The Membership Units may not be transferred without the unanimous consent of the other members. However, following the second anniversary of the closing date, BioValve (together with BTI Tech) may redeem its Membership Units for shares of Paramount common stock. Paramount will receive one additional Membership Unit for each share of common stock issued. For the first six months following the closing, BioValve may not redeem any of its Membership Units and for the 18-month period that follows, BioValve can redeem no more than 35% (subject to certain additional limitations) of it Membership Units.

The closing of the transaction is subject to Paramount stockholder approval as well as customary closing conditions. In addition, the closing is conditioned on holders of less than 20% of the shares Paramount issued in its initial public offering electing to convert their Paramount shares into cash, as permitted by the Paramount certificate of incorporation.

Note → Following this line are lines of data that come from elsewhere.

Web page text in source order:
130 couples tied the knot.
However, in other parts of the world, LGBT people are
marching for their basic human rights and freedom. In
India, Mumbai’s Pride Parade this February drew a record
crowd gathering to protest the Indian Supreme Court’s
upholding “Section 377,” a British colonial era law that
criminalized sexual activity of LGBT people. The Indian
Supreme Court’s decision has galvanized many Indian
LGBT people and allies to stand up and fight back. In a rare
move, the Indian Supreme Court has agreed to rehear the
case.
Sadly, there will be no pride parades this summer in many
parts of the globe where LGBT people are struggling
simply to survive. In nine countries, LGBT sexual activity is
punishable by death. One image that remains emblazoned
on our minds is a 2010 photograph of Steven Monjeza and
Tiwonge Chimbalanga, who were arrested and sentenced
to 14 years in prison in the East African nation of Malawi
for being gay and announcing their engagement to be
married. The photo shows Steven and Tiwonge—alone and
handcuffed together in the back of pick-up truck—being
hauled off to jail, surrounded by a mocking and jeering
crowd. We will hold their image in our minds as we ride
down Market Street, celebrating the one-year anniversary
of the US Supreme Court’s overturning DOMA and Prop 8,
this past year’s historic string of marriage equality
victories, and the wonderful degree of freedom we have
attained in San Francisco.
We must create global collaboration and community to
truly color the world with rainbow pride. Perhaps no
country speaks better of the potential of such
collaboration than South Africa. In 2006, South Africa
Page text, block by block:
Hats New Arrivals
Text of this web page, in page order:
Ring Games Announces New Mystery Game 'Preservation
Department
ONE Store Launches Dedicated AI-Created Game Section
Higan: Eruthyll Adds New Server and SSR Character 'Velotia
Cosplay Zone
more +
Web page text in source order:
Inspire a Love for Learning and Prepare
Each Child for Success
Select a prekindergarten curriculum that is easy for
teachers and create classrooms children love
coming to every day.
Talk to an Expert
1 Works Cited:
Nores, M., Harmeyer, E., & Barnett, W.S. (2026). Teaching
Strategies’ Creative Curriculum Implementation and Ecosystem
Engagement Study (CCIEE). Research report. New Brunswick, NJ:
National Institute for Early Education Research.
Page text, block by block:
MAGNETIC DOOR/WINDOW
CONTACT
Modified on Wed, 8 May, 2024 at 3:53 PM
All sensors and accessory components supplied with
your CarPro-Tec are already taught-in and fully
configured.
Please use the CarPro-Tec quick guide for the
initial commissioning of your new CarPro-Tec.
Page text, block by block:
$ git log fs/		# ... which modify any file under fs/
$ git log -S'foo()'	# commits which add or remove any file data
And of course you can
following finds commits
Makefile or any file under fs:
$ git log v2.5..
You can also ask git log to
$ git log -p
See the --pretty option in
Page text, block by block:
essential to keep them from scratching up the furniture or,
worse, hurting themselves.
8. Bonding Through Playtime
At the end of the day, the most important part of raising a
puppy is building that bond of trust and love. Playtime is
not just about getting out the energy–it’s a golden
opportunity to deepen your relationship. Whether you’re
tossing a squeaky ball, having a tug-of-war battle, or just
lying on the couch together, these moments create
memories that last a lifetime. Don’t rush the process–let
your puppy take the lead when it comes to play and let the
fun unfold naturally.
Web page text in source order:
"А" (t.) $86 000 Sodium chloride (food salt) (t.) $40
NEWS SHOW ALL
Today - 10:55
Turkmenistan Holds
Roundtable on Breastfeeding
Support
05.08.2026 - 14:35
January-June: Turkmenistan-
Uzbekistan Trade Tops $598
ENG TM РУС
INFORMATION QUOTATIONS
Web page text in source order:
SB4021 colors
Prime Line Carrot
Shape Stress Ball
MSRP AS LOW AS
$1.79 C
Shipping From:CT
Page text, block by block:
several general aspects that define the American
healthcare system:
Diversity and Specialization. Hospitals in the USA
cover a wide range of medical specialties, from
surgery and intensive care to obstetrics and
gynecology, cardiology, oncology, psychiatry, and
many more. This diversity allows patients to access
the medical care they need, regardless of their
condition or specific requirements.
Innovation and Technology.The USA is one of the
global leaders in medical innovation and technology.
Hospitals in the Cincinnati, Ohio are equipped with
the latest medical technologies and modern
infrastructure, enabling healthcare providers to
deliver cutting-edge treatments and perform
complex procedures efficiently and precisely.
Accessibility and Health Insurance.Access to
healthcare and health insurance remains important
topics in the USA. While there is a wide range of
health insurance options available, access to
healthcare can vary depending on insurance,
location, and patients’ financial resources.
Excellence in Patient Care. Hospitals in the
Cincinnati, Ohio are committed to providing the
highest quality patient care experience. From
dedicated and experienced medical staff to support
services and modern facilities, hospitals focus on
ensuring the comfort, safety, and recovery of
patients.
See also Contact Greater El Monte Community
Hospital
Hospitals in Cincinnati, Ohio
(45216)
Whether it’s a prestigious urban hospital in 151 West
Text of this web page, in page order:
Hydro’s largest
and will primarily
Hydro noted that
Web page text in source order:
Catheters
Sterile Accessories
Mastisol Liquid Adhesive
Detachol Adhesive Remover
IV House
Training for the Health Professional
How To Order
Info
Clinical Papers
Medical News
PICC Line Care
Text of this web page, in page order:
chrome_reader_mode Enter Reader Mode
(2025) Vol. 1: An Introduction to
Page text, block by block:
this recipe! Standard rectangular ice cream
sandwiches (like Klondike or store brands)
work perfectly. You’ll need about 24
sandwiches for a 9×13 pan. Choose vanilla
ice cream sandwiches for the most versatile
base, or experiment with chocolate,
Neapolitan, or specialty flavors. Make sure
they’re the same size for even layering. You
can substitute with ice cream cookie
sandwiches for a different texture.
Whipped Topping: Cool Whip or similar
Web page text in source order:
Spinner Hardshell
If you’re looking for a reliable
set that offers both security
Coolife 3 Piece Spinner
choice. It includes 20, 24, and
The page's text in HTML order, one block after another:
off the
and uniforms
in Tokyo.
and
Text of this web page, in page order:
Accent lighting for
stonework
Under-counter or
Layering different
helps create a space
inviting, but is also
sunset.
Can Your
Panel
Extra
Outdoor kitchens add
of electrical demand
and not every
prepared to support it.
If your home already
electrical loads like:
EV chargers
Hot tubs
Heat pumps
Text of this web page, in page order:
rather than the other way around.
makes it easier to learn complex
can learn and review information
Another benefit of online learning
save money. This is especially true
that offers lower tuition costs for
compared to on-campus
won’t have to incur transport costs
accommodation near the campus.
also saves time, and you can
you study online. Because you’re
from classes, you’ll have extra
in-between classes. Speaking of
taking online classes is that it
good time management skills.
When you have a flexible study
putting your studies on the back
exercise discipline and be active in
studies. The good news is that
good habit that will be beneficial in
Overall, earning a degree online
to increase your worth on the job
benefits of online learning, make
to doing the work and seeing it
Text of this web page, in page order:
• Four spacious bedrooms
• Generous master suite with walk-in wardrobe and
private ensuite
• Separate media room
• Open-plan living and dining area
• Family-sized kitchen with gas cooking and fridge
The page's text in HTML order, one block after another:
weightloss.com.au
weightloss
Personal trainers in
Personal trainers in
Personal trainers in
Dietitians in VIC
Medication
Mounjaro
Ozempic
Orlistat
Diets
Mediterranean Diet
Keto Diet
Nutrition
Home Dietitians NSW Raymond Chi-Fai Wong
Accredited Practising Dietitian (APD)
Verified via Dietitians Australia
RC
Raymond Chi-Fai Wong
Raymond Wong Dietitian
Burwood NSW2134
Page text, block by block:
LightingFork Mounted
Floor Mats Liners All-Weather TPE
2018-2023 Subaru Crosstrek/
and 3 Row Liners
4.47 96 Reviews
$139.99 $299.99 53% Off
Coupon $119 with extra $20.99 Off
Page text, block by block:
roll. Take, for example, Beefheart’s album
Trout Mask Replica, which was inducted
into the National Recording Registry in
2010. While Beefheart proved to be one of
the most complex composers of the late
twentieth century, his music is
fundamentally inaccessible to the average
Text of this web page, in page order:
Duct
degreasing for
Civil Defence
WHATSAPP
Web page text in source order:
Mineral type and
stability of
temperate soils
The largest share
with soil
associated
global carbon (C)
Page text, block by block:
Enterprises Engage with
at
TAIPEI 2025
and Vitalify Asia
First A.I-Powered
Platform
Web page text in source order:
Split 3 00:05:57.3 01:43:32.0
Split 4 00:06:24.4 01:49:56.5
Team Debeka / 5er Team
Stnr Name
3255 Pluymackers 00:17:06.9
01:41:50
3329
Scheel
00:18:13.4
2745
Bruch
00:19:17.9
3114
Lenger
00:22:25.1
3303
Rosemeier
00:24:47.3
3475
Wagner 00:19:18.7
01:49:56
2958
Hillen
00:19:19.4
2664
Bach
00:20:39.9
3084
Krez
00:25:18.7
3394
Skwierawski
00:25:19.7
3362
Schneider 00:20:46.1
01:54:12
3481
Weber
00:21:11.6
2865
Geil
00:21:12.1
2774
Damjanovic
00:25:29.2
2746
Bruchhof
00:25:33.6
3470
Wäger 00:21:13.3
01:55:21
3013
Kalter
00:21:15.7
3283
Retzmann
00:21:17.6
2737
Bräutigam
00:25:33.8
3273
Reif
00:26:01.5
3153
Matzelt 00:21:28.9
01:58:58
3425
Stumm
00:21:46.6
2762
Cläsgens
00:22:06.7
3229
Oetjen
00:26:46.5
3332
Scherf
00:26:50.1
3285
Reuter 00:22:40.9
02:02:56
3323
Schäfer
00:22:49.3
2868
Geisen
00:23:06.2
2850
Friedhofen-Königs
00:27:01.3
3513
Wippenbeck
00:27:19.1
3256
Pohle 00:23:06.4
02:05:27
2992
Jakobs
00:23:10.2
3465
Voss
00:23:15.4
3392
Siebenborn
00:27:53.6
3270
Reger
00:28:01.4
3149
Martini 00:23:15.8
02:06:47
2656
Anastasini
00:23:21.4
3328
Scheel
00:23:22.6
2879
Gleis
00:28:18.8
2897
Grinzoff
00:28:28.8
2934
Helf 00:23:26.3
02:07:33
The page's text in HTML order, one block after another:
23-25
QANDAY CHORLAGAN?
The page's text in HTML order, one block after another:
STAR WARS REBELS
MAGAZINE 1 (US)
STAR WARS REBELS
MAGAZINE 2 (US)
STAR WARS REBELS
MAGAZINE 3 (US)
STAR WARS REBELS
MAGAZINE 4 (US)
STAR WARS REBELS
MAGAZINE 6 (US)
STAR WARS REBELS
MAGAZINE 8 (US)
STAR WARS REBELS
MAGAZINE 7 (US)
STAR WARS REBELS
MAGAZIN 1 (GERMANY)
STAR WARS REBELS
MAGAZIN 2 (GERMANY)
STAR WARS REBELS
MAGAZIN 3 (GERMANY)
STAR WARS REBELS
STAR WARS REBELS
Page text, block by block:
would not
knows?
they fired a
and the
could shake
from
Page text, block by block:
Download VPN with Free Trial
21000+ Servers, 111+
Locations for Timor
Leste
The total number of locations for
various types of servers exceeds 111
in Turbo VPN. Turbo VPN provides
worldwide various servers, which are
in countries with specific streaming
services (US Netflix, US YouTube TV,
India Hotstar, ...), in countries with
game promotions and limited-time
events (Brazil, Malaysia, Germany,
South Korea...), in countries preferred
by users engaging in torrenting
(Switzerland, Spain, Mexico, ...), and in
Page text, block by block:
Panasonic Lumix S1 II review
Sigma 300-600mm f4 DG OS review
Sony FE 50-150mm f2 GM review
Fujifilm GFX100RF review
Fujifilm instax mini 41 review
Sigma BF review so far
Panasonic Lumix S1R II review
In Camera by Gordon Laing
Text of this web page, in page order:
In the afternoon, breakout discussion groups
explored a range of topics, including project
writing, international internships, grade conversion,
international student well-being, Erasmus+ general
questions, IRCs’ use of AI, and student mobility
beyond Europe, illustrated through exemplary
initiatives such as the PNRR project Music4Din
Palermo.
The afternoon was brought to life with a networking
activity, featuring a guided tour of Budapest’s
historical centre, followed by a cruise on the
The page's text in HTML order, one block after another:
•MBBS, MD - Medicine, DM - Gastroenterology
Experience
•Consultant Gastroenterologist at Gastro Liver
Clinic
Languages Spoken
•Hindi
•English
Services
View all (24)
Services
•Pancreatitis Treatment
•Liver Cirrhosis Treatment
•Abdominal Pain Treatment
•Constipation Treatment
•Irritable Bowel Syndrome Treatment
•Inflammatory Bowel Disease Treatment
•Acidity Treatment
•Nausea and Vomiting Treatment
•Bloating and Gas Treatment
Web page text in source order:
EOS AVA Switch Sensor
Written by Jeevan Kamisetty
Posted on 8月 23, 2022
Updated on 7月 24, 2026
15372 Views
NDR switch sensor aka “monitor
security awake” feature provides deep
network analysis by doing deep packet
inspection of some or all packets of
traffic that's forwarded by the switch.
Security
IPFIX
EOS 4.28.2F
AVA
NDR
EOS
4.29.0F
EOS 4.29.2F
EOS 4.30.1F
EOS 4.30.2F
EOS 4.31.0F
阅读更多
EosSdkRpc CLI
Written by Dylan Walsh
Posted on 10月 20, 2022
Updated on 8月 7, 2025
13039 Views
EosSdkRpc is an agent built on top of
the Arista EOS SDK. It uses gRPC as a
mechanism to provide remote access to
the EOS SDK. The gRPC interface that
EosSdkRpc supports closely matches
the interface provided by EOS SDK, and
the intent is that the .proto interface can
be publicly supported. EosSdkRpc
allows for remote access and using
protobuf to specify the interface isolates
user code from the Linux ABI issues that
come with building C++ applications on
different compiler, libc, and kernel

About BioValve and Valeritas, LLC

Founded in 1998, BioValve Technologies, Inc. is an innovator in life sciences focused on the development and commercialization of selected pharmaceutical assets and several proprietary medical technologies. Valeritas, LLC, a wholly-owned subsidiary of BioValve, was recently formed through BioValve’s contribution of medical technology assets to Valeritas, and Valeritas’ assumption of liabilities related to those assets. Valeritas’ medical technology portfolio includes h-Patch(TM), and e-Patch (TM) Controlled Release Disposable Micro Pump System, Mini-Ject (TM) Pre-Filled Needle Free Delivery System and the Micro-Trans (TM) Microneedle Transdermal Delivery Patch. These technologies, when combined with certain compounds, are designed to provide unique products that allow precise dosing in previously difficult to treat conditions. Valeritas’ medical technologies portfolio is headlined by h-Patch(TM), a single-use, daily disposable basal-bolus delivery system providing intensive insulin management for patients who would benefit from more rigorous therapy throughout the day. Currently located in Westborough, MA, Valeritas operates from BioValve’s facilities, including 23,000 square feet for clinical manufacturing and device research and development. Valeritas is currently in negotiations to lease space in Shrewsbury, MA to develop a state-of-the-art manufacturing and R&D facility.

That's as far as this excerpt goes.